We keep an ever-changing mini-library in our hike-in camp, but one of the books that always stays right there on the shelf, as others come and go, is Stephen Ambrose's “Citizen Soldiers.”
I get a lot of mail from old soldiers, but it was a letter from a younger one last week that captured my heart. It came from a New Hampshire woman serving overseas.
“I just wanted to let you know how much I enjoy your column. I read it online when I can, as I am currently deployed to Afghanistan and cannot get my daily Union Leader,” she wrote.
“Reading your ramblings reminds me of home (we own a home in Lincoln). You often speak of what you notice in the world around you, and what you notice in our own state. Last week, my mother sent me a photo of clearing some trees from my parents' property in Manchester. I noticed the prominent boulders that I assume to be glacial erratics. We see them all over the state.
“If you are ever looking for a topic, could you touch on the wonderful rocks that are scattered around the Granite State?”
I know her name and forward operating base, of course, but we'll just sign this one “A woman serving in Afghanistan.”

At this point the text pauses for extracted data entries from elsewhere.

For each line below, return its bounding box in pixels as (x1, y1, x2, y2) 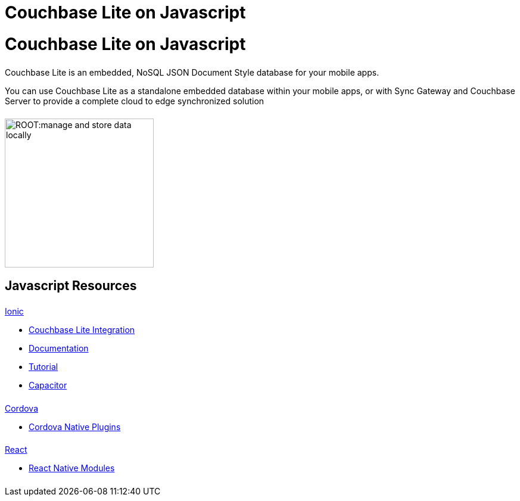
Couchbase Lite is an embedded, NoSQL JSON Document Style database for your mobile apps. (5, 67, 379, 77)
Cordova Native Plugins (29, 421, 121, 432)
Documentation (29, 343, 89, 353)
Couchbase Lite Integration (29, 324, 135, 335)
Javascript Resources (5, 278, 137, 293)
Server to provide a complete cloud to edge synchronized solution (5, 95, 264, 106)
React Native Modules (29, 463, 115, 474)
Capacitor (29, 379, 67, 390)
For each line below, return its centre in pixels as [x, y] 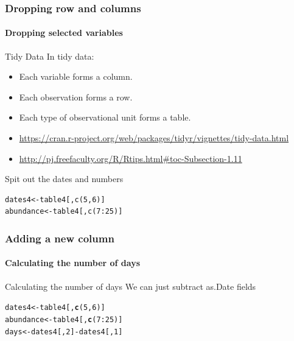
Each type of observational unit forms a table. [105, 117]
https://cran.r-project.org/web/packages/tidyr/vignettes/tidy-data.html [154, 138]
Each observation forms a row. [76, 97]
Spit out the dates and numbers [64, 179]
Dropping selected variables [64, 33]
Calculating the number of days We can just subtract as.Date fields [131, 286]
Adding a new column [60, 238]
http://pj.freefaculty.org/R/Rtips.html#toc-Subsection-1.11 [131, 158]
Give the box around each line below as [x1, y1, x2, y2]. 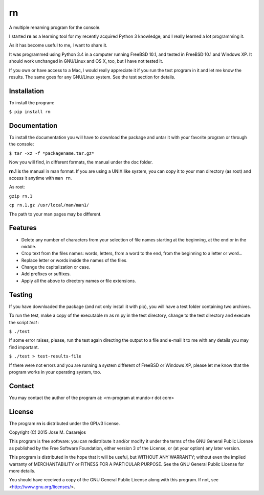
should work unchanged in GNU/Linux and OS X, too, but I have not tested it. [9, 58, 163, 64]
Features [9, 224, 37, 232]
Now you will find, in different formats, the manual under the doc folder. [9, 159, 153, 165]
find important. [9, 344, 39, 350]
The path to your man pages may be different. [9, 211, 102, 217]
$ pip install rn [9, 109, 51, 115]
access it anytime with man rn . [9, 175, 72, 181]
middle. [21, 243, 37, 249]
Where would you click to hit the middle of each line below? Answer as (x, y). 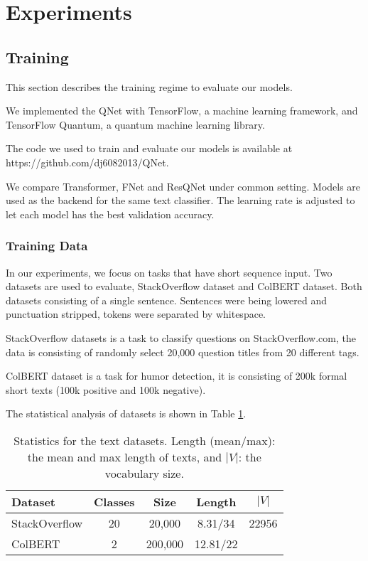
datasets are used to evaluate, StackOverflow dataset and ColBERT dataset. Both (184, 286)
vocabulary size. (144, 473)
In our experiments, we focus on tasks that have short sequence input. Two (169, 272)
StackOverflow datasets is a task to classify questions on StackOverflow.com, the (181, 337)
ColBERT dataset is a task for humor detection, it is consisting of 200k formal (177, 376)
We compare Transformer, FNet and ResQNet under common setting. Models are (183, 186)
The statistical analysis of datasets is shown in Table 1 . (126, 413)
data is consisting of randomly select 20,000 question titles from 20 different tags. (183, 352)
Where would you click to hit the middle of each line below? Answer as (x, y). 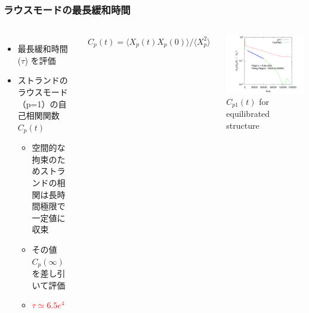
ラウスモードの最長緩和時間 (67, 9)
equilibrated (248, 114)
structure (243, 125)
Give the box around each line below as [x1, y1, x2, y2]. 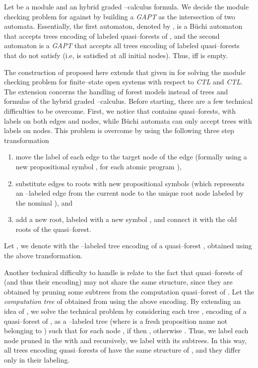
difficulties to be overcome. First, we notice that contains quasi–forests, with [4, 105, 236, 116]
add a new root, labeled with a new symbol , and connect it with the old [15, 214, 237, 224]
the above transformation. [4, 250, 83, 261]
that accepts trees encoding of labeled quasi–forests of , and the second [4, 30, 220, 41]
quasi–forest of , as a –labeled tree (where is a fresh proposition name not [4, 315, 228, 326]
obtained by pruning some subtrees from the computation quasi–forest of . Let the [4, 286, 254, 296]
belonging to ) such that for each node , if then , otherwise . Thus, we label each [4, 325, 249, 336]
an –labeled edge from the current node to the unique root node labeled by [15, 188, 244, 198]
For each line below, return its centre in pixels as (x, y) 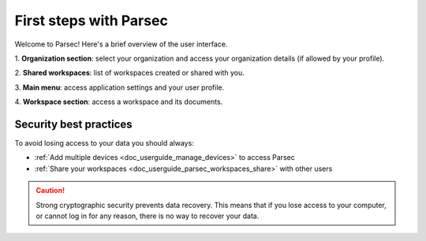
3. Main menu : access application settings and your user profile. (120, 87)
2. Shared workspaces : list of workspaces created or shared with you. (129, 73)
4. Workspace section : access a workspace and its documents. (119, 102)
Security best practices (74, 124)
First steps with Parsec (92, 20)
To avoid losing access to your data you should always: (105, 143)
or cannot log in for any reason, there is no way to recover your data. (148, 216)
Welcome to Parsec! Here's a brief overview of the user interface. (121, 44)
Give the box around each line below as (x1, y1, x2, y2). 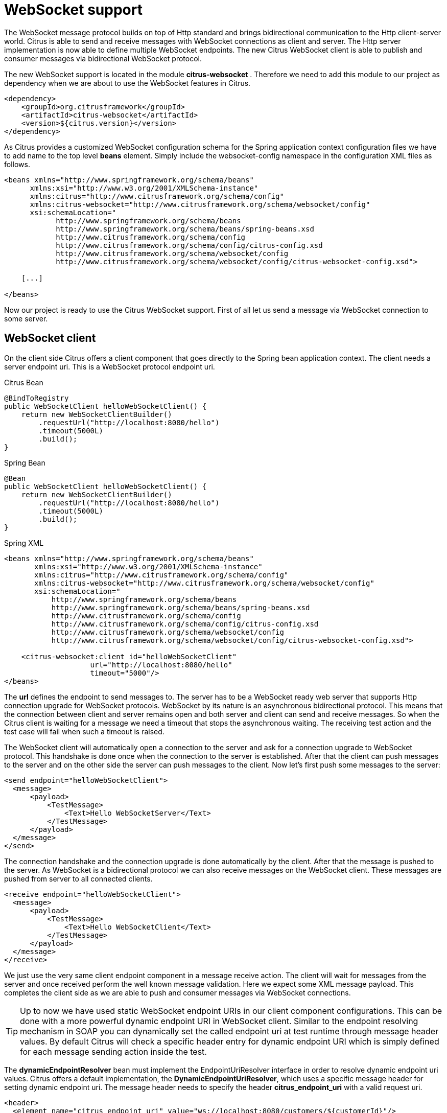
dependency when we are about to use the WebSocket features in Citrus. (4, 78, 251, 87)
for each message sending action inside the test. (20, 1046, 207, 1057)
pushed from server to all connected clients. (4, 874, 153, 883)
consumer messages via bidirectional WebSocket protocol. (4, 54, 202, 63)
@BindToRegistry (4, 393, 69, 402)
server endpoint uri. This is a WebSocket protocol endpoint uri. (4, 362, 215, 371)
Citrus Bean (4, 378, 43, 387)
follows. (4, 159, 30, 169)
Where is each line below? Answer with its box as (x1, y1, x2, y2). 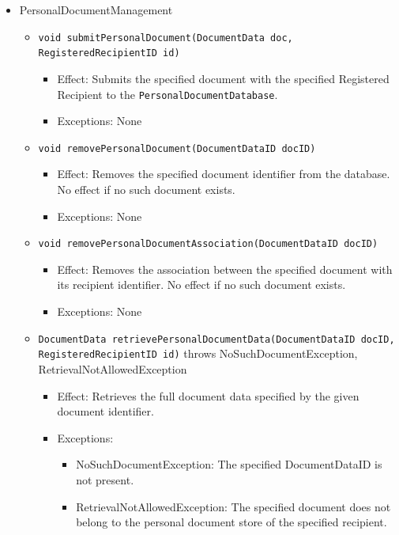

Even a hard-bitten editor with more than four decades of newspapering under his belt can read the love of country and homesickness between those lines. Glacial erratics, captain? You bet, and there's a huge one up on the farm on what we call Ancestors' Field that you're invited to come on up and see, with your folks, when you get back home, but you'll have to stay for lunch.
That's a promise — and a salute.
John Harrigan's column appears weekly in the New Hampshire Sunday News. His address is Box 39, Colebrook 03576. Email him at firstname.lastname@example.org.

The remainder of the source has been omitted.